Nvidia shares are also in focus as we look towards its Q4 numbers. When the company reported in Q3 the company offered Q4 revenue guidance of $6bn, +/- 2%. Since the start of this year Microsoft indicated that demand for gaming had remained lower, which is likely to be reflected in Nvidia’s revenue on the gaming side. Demand for higher specification AI chips could well offer some hope here with Nvidia a key supplier in this area. Profits are expected to come in at $0.81c a share.
Coinbase shares are also in focus after reporting a smaller than expected loss of $557m for Q4, while revenues came in at $629m, a 75% decline from a year ago. For Q1 Coinbase said it expects to see Q1 subscription and services revenue of between $300m and $325m.
It’s been a subdued day for FX markets ahead of the release of the latest Fed minutes later today, with US dollar giving up some of the ground it gained yesterday with the Japanese yen being a notable beneficiary.
The New Zealand dollar has also moved higher after the RBNZ raised rates by 50bps with the promise of more to come.
There’s been little reaction from the pound after a number of US banks upgraded their growth forecasts for the UK economy, while Citi said it expects inflation in the UK to fall back to 2% by the autumn. This seems extraordinarily optimistic given that it is still well above 10% now and how sticky UK CPI has tended to be over the last 30 years.
Crude oil prices look set to fall for the second day in a row over concerns that sharply higher rates could prompt a slowdown in demand. Despite the recent weakness, prices are still in the uptrend they’ve been in since the lows back in December, with the China demand story keeping a floor under any dips.

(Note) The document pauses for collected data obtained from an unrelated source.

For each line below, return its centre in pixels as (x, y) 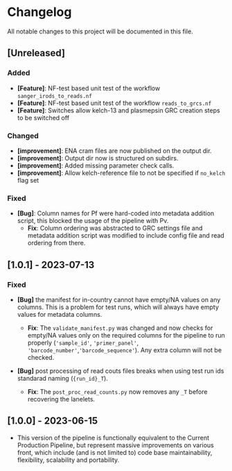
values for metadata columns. (60, 314)
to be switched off (43, 117)
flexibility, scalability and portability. (68, 460)
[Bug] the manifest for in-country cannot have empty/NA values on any (119, 299)
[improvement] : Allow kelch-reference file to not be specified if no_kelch (121, 173)
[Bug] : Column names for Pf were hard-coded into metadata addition (116, 213)
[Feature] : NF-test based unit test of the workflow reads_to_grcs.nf (114, 103)
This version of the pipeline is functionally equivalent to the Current (113, 438)

Gold prices appear to be treading water just above the recent lows at $1,820, with the modest fall back in yields helping to keep prices above their recent lows.
Once again, earnings news served to drive price action amongst a number of blue-chip stocks during Tuesday’s trade. Better than expected numbers from the banking heavyweight HSBC drove interest in the stock with one day vol on the London listing coming in at 65.79% against 27.43% for the month.
Across the Atlantic, Home Depot missed its forecasts for the first time since 2019 after sales fell short and rising costs took a toll on the business. The underlying settled down some 7% last night, with one day vol of 67.85% against 40.6% for the month.
Better than expected PMI data from the UK yesterday raised hopes that the country may be able to avoid a recession although came with the caveat that the Bank of England would likely push through yet more rate hikes as a result. That gave Sterling a lift, with cable retaking the 1.21 level for the first time in a week. One day vol on the pair sat at 13.56% against 10.72% on the month.
And the heavy weighting of HSBC in CMC’s proprietary basket of UK banking stocks drove price action in this cohort during Tuesday’s session, too. With only seven constituents, this basket has the ability to deliver outsized movement and traded in a range of 2.5%. One day vol printed 31.25% against 24.18% for the month.